I am so over living in the Devoidofact period of the Adjustocene era!
+1
Devoidofact. Love it.
Have we ever run out of anything? Anything? Am I missing something? Gold? Platinum? Lithium? Water? Dirt? Air? Anything?
Exactly what one bacteria said another when their petrie dish was only half full.
Common sense and bullshit detectors?
If Alaska had the population density of New York City, all 7 billion people on earth can fit in it and there will still be vacant land larger than Texas and the rest of the world will be uninhabited. The planet is too big, we need more people! Come to Alaska where global warming is welcome
http://assets.nydailynews.com/polopoly_fs/1.408606.1314513003!/img/httpImage/image.jpg_gen/derivatives/article_750/alg-trucker-jpg.jpg
“Dr. Strangelove August 3, 2017 at 10:57 pm
If Alaska had the population density of New York City, all 7 billion people on earth can fit in it…”

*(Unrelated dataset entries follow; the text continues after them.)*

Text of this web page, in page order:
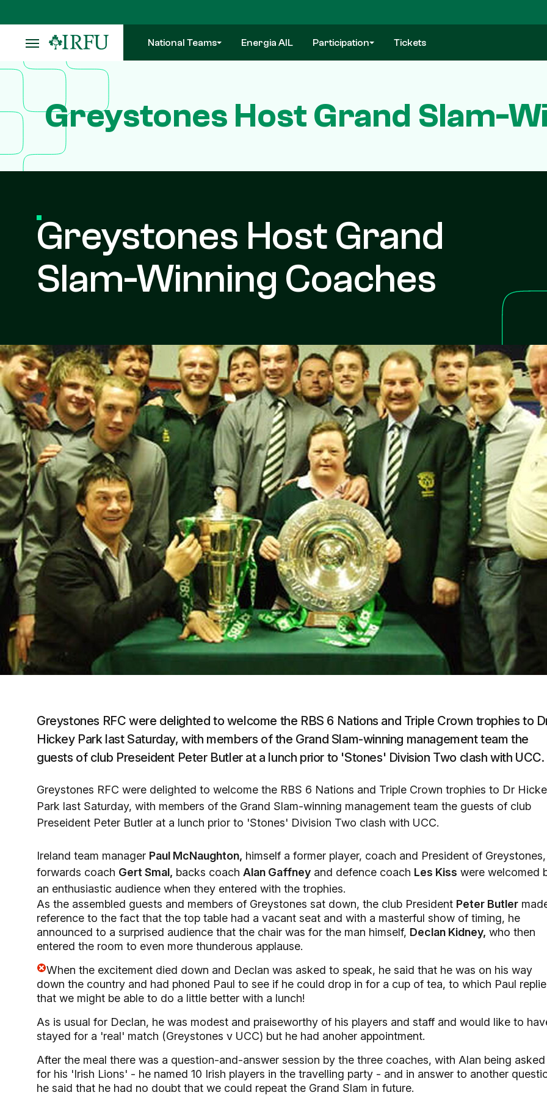
to
content
National Teams Energia AIL Participation Tickets
Greystones Host Grand Slam-
Greystones Host Grand
Slam-Winning Coaches
Greystones RFC were delighted to welcome the RBS 6 Nations and Triple Crown trophies to
Hickey Park last Saturday, with members of the Grand Slam-winning management team the
guests of club Preseident Peter Butler at a lunch prior to 'Stones' Division Two clash with UCC.
Greystones RFC were delighted to welcome the RBS 6 Nations and Triple Crown trophies to Dr
Park last Saturday, with members of the Grand Slam-winning management team the guests of club
Preseident Peter Butler at a lunch prior to 'Stones' Division Two clash with UCC.
Ireland team manager Paul McNaughton, himself a former player, coach and President of Greystones,
forwards coach Gert Smal, backs coach Alan Gaffney and defence coach Les Kiss were welcomed
an enthusiastic audience when they entered with the trophies.
As the assembled guests and members of Greystones sat down, the club President Peter Butler
reference to the fact that the top table had a vacant seat and with a masterful show of timing, he
announced to a surprised audience that the chair was for the man himself, Declan Kidney, who then
entered the room to even more thunderous applause.
When the excitement died down and Declan was asked to speak, he said that he was on his way
down the country and had phoned Paul to see if he could drop in for a cup of tea, to which Paul
that we might be able to do a little better with a lunch!
As is usual for Declan, he was modest and praiseworthy of his players and staff and would like to
stayed for a 'real' match (Greystones v UCC) but he had anoher appointment.
After the meal there was a question-and-answer session by the three coaches, with Alan being asked
for his 'Irish Lions' - he named 10 Irish players in the travelling party - and in answer to another
he said that he had no doubt that we could repeat the Grand Slam in future.
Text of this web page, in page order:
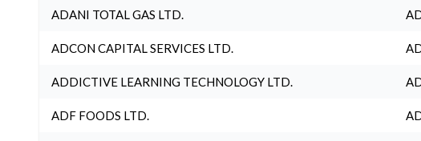
ADANI TOTAL GAS LTD.
ADCON CAPITAL SERVICES LTD.
ADDICTIVE LEARNING TECHNOLOGY LTD.
ADF FOODS LTD.
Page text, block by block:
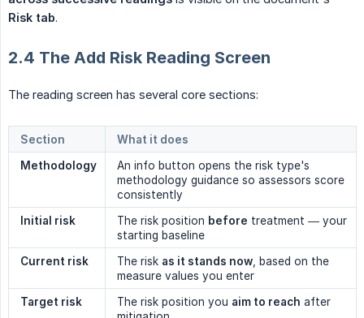
Risk tab.
2.4 The Add Risk Reading Screen
The reading screen has several core sections:
Section
What it does
Methodology
An info button opens the risk type's
methodology guidance so assessors score
consistently
Initial risk
The risk position before treatment — your
starting baseline
Current risk
The risk as it stands now , based on the
measure values you enter
Target risk
The risk position you aim to reach after

All 7bil people can stand on the Isle of Wight off the south coast of England.True, it would be cosy but it *COULD* be done.
This nonsense is all from Mathis Wackernagel and his idiotic “ecological footprint”. See my post entitled “Ecological Footprints—A Good Idea Gone Bad” for details of this goat-rope.
w.
So, as I understand it, from now on, no food (fasting until the end of the year and drinking no more), more beer, more agricultural production (yes, plants do not grow up, therefor no more harvests) no more energy, no more heating / cooling, no more gasoline, no more production of goods, including raw materials (iron, copper, oil, coal, gas, zinc, copper, etc.), no more movements of goods and people, except in bullock carts, no more Internet, no more newspapers, no more fierce articles from an environmental organization as radical than stupid. Paradise, what … I understand everything, right?
Oups : no more beer, no more agricultural production … ..
From this day onwards the measurements will indicate a more rapid increase in atmospheric CO2, a sudden increase in global temperature and a decrease in the pH of the oceans (which is not an acidification but a decrease in alkalinity) . This should have been observed in previous years. However, this has not been observed, and so what the Global Footprint Network tells is a nonsense. Quod erat demonstrandum
Answered honestly, 4.6 earths for my “footprint”. Rediculous! Griff, care to take the test?
I commute from Dallas to Houston… so 9 or 10 of my Earths are probably due to the weekly 500 mile roundtrip.